(Beginning of DATA EXCERPTS)

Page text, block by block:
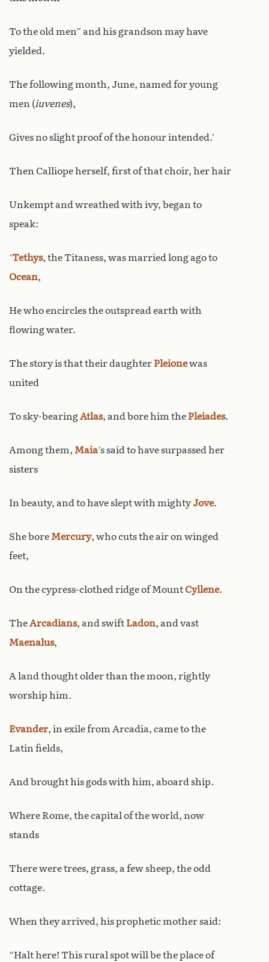
To the old men” and his grandson may have
yielded.
The following month, June, named for young
men (iuvenes),
Gives no slight proof of the honour intended.’
Then Calliope herself, first of that choir, her hair
Unkempt and wreathed with ivy, began to
speak:
‘Tethys, the Titaness, was married long ago to
Ocean,
He who encircles the outspread earth with
flowing water.
The story is that their daughter Pleionewas
united
To sky-bearingAtlas, and bore him the Pleiades.
Among them, Maia’s said to have surpassed her
sisters
In beauty, and to have slept with mightyJove.
She bore Mercury, who cuts the air on winged
feet,
On the cypress-clothed ridge of Mount Cyllene.
TheArcadians, and swift Ladon, and vast
Maenalus,
A land thought older than the moon, rightly
worship him.
Evander, in exile from Arcadia, came to the
Latin fields,
And brought his gods with him, aboard ship.
Where Rome, the capital of the world, now
stands
There were trees, grass, a few sheep, the odd
cottage.
When they arrived, his prophetic mother said:
“Halt here! This rural spot will be the place of
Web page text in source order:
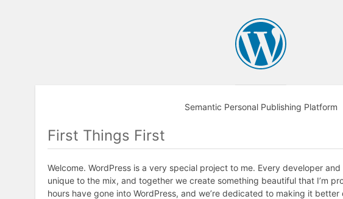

(End of DATA EXCERPTS)

## EXERCISE AIM
The whole listing should be retyped word for word; none of its pictures belong in the copy.

## SOLUTION TO THIS TASK
Page text, block by block:
To the old men” and his grandson may have
yielded.
The following month, June, named for young
men (iuvenes),
Gives no slight proof of the honour intended.’
Then Calliope herself, first of that choir, her hair
Unkempt and wreathed with ivy, began to
speak:
‘Tethys, the Titaness, was married long ago to
Ocean,
He who encircles the outspread earth with
flowing water.
The story is that their daughter Pleionewas
united
To sky-bearingAtlas, and bore him the Pleiades.
Among them, Maia’s said to have surpassed her
sisters
In beauty, and to have slept with mightyJove.
She bore Mercury, who cuts the air on winged
feet,
On the cypress-clothed ridge of Mount Cyllene.
TheArcadians, and swift Ladon, and vast
Maenalus,
A land thought older than the moon, rightly
worship him.
Evander, in exile from Arcadia, came to the
Latin fields,
And brought his gods with him, aboard ship.
Where Rome, the capital of the world, now
stands
There were trees, grass, a few sheep, the odd
cottage.
When they arrived, his prophetic mother said:
“Halt here! This rural spot will be the place of
Web page text in source order:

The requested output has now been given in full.